> **What the task asks**: Only one span is wanted from the lines below: from the one with "void setType ( Type type) (108, 192)" up to and including the one with "Nevertheless, it should". Copy it exactly, without images.

> **Data for analysis**:
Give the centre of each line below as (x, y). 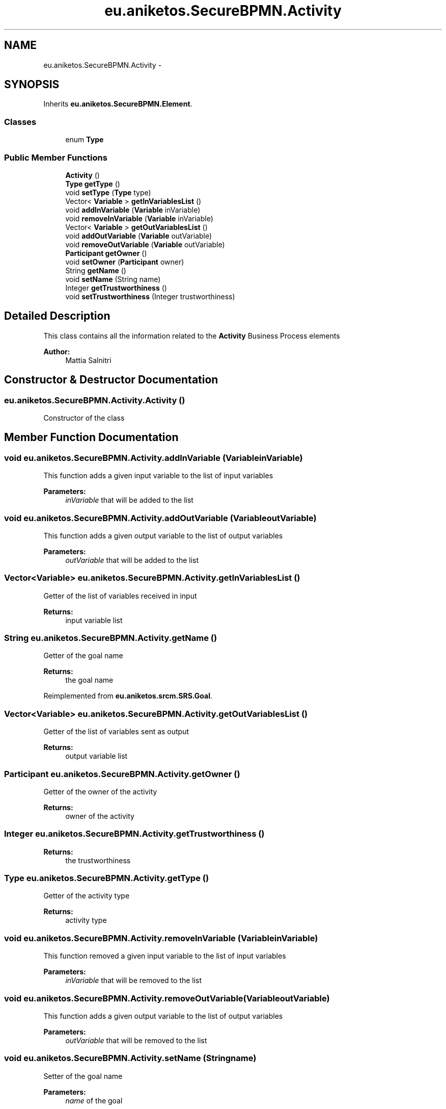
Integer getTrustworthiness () (116, 288)
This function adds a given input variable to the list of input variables (158, 476)
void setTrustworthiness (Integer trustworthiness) (150, 296)
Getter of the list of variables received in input (120, 596)
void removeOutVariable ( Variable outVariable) (145, 244)
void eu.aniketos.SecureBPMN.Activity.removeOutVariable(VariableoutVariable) (167, 998)
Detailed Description (57, 316)
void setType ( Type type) (108, 192)
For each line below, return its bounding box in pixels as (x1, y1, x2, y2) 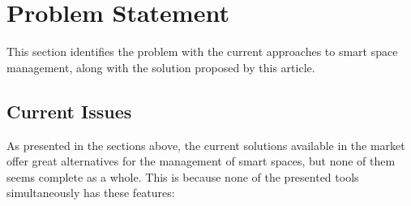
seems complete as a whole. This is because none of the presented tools (6, 168, 359, 185)
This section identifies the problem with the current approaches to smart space (6, 43, 398, 60)
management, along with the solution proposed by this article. (6, 58, 315, 75)
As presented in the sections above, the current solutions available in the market (6, 136, 405, 153)
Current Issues (6, 98, 132, 123)
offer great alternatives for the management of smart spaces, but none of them (6, 152, 396, 170)
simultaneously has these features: (6, 184, 175, 201)
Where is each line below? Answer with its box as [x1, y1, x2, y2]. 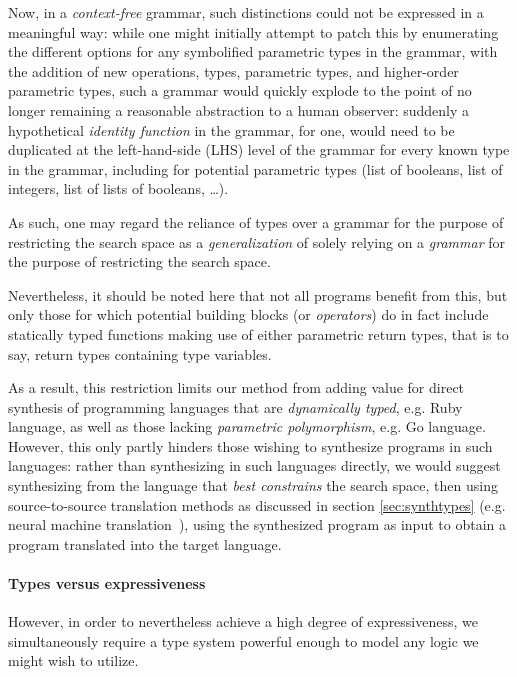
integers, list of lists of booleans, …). [8, 178, 229, 199]
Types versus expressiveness [8, 573, 206, 594]
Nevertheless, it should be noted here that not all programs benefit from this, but [8, 284, 508, 305]
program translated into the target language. [8, 533, 282, 554]
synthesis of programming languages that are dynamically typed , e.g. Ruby [8, 396, 463, 417]
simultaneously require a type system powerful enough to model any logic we [8, 630, 479, 651]
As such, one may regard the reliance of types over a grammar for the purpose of [8, 211, 504, 232]
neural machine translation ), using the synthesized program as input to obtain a [8, 514, 506, 535]
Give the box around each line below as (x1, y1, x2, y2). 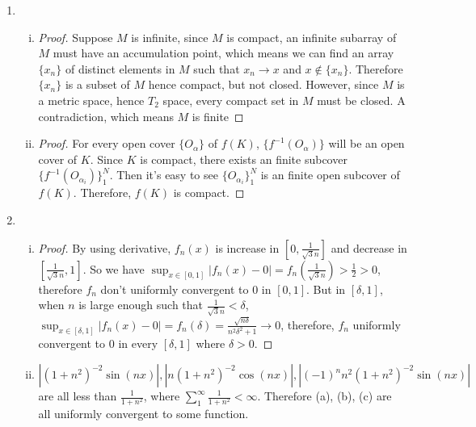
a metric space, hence (38, 91, 145, 108)
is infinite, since (131, 28, 209, 45)
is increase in (215, 239, 280, 256)
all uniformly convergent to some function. (38, 405, 249, 422)
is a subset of (65, 76, 130, 93)
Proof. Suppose (38, 28, 113, 45)
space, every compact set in (162, 91, 299, 108)
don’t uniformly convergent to (100, 280, 249, 297)
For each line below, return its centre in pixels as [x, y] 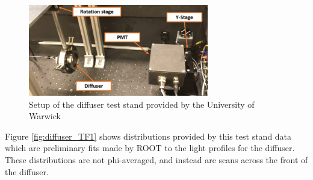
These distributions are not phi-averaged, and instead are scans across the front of [156, 160]
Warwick [45, 116]
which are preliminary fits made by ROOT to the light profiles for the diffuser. [150, 148]
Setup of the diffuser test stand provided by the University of [142, 104]
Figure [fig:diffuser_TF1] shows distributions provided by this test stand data [148, 136]
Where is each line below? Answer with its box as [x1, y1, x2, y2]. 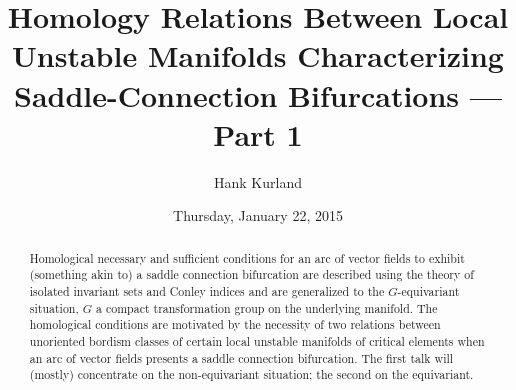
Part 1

> **Solution for this task**:
void setType ( Type type) (108, 192)
For each line below, return its bounding box in pixels as (x1, y1, x2, y2) 
seems complete as a whole. This is because none of the presented tools (6, 168, 359, 185)
This section identifies the problem with the current approaches to smart space (6, 43, 398, 60)
management, along with the solution proposed by this article. (6, 58, 315, 75)
As presented in the sections above, the current solutions available in the market (6, 136, 405, 153)
Current Issues (6, 98, 132, 123)
offer great alternatives for the management of smart spaces, but none of them (6, 152, 396, 170)
simultaneously has these features: (6, 184, 175, 201)
Where is each line below? Answer with its box as [x1, y1, x2, y2]. 
integers, list of lists of booleans, …). [8, 178, 229, 199]
Types versus expressiveness [8, 573, 206, 594]
Nevertheless, it should be noted here that not all programs benefit from this, but [8, 284, 508, 305]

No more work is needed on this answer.